= Fortún Jiménez (count) =

Fortún Jiménez ( 943–58) was the count of Aragon at least between 947 and 958. At that time, Aragon was under the authority of the king of Pamplona, then García Sánchez I, and Fortún appears to have been exercising authority on behalf of the king's heir, the future Sancho II. In a document from 947, Fortún is described as the guardian or tutor of the young Sancho, who was the heir to Aragon through his mother Queen Andregoto Galíndez.

No primary source records Fortún Jiménez's family relations. The historian Antonio Ubieto Arteta presents three hypotheses concerning his relationships. First, he proposes that he was the son of King Jimeno Garcés, who reigned in Pamplona between 925 and 931 before García Sánchez I came of age. This would make him a first cousin of his sovereign, García Sánchez. Second, he suggests that he married Belasquita, a younger daughter of Count Galindo Aznárez II of Aragon, and was the grandfather of Andregoto (fl. 1075), mother of the prominent Aragonese count Sancho Sánchez. It is known that Andregoto was the great-niece of Belasquita's sister, Andregoto Galíndez, who inherited Aragon from their father and then married García Sánchez. Fortún may have acquired some claim to Aragon and the comital title through such a marriage. Finally, Ubieto hypothesizes that Fortún was the father of the García Fortuñones who built the castle of Atarés in 961.

Fortún is first mentioned in a document dated to 943 in the cartulary of the monastery of San Juan de la Peña. Another document from that monastery, dated 947, records how King García Sánchez I and his mother, Queen Toda Aznárez, divided a certain pardina (field) near Javierre between the crown and the monastery. The king then ordered Count Fortún and his men to go to Javierre to effect the division. A clause appended to the end of the document reads, "I, Fortún Jiménez, and my charge, the lord king Sancho, by order of the king completed [the division]." The dating clause specifies that the charter was drawn up while "Fortún Jiménez and his charge, the lord king Sancho, [were] reigning, holding Aragon." The lord king Sancho who was in Fortún's charge was King García's eldest son, the future Sancho II, who was the heir to Aragon through his mother, Andregoto Galíndez.

In 958, Fortún was called upon to preside over a suit brought by Atón, bishop of Aragon, against the men in possession of a certain allodial property called Gausa, perhaps the village of Guasa.

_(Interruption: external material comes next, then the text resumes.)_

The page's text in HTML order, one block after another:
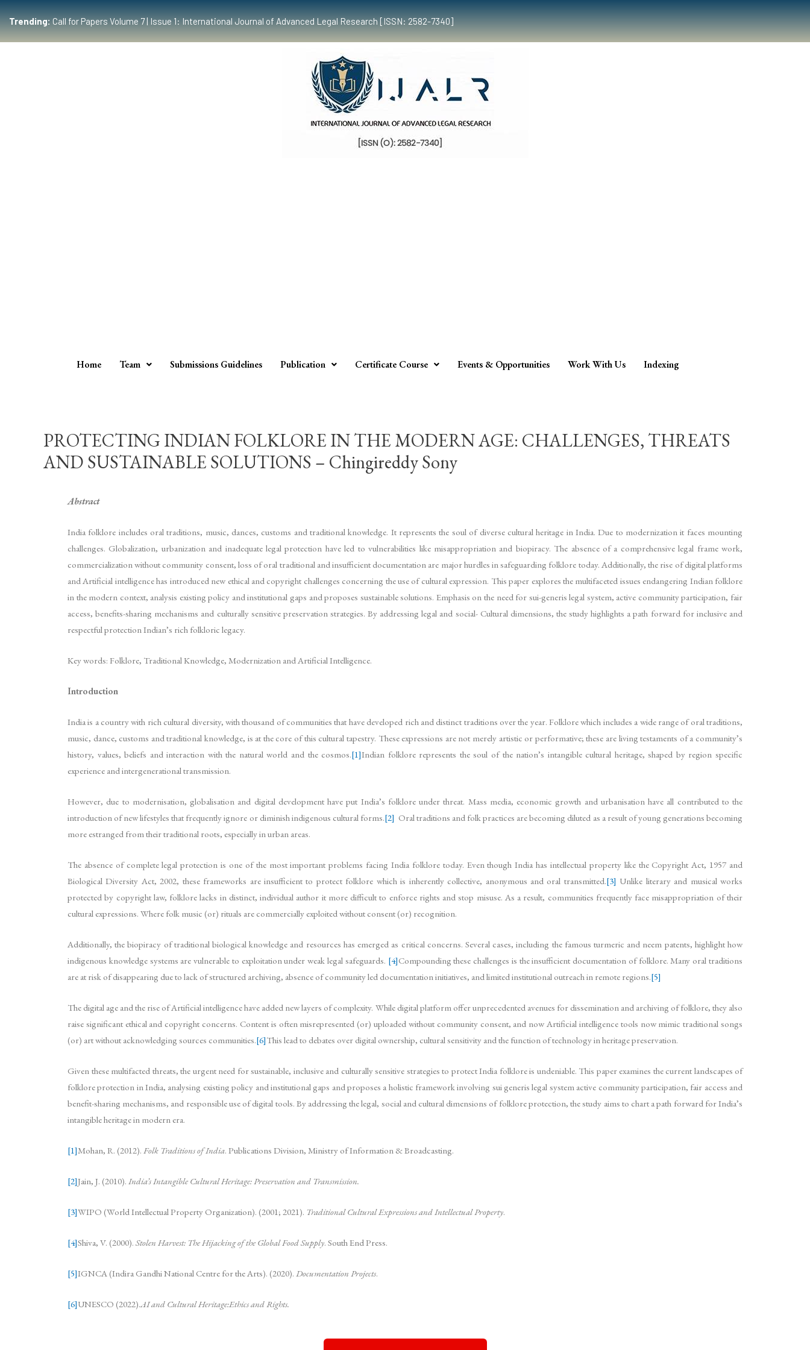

The bishop claimed that the allod had belonged to the bishopric for over a hundred years, but that after the death of Bishop Fortún the men who worked the land stopped paying rent to the bishop. In a public assembly of the barons, judges and abbots of the land, the count issued a compromise (cominenza), according to the law, and divided the land between the bishop and the renters. The case was subsequently re-litigated before King García, who found against the renters because they could not produce witnesses.

Writing in 1571, Esteban de Garibay recognized Fortún as the last count of Aragon before the kings of Pamplona took direct control.